Top of Provided entries
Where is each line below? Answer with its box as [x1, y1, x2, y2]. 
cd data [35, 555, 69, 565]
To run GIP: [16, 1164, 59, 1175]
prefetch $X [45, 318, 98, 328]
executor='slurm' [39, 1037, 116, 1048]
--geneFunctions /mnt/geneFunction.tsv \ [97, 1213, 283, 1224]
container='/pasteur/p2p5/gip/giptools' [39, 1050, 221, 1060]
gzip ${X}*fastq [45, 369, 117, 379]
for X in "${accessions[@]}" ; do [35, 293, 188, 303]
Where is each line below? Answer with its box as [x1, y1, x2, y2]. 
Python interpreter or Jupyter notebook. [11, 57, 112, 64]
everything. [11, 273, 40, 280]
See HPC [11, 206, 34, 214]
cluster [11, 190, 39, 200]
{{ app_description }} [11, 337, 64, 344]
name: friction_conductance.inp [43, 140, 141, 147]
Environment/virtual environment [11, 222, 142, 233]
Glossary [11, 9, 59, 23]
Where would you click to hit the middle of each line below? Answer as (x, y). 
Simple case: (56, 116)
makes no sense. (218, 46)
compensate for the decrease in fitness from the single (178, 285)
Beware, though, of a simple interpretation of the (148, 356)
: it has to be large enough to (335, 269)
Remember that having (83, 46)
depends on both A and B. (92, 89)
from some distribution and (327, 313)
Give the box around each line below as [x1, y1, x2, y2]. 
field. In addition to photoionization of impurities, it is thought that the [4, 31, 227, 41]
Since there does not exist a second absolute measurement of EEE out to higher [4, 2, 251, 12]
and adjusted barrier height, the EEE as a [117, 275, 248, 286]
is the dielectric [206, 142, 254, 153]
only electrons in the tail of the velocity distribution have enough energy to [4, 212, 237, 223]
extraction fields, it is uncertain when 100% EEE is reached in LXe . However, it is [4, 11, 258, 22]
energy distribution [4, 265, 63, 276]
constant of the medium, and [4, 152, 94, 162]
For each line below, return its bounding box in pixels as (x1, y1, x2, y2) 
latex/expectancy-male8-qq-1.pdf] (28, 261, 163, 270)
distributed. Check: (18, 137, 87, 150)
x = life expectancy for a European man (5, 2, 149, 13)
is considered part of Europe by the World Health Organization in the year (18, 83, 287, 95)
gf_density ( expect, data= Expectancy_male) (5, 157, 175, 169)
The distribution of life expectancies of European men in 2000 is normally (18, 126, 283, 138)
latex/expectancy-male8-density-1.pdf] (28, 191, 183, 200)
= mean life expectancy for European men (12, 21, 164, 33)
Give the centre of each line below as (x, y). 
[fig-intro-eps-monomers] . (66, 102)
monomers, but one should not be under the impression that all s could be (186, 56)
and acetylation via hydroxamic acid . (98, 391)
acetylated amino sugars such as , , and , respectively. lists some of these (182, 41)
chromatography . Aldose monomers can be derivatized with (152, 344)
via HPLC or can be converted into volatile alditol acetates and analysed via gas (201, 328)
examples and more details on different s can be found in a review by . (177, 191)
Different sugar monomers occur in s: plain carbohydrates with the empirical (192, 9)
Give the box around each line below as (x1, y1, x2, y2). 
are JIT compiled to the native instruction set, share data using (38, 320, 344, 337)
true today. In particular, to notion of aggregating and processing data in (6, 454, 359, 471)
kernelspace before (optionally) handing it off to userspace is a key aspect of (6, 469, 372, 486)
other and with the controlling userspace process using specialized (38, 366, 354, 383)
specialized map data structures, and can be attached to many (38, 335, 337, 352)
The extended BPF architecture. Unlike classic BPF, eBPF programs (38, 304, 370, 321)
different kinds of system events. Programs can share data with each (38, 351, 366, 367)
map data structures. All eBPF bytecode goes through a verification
Bottom of Provided entries
Copy out all lines from the records where the word "data" appears.

:: Reply to the task ::
cd data [35, 555, 69, 565]
gf_density ( expect, data= Expectancy_male) (5, 157, 175, 169)
are JIT compiled to the native instruction set, share data using (38, 320, 344, 337)
true today. In particular, to notion of aggregating and processing data in (6, 454, 359, 471)
specialized map data structures, and can be attached to many (38, 335, 337, 352)
different kinds of system events. Programs can share data with each (38, 351, 366, 367)
map data structures. All eBPF bytecode goes through a verification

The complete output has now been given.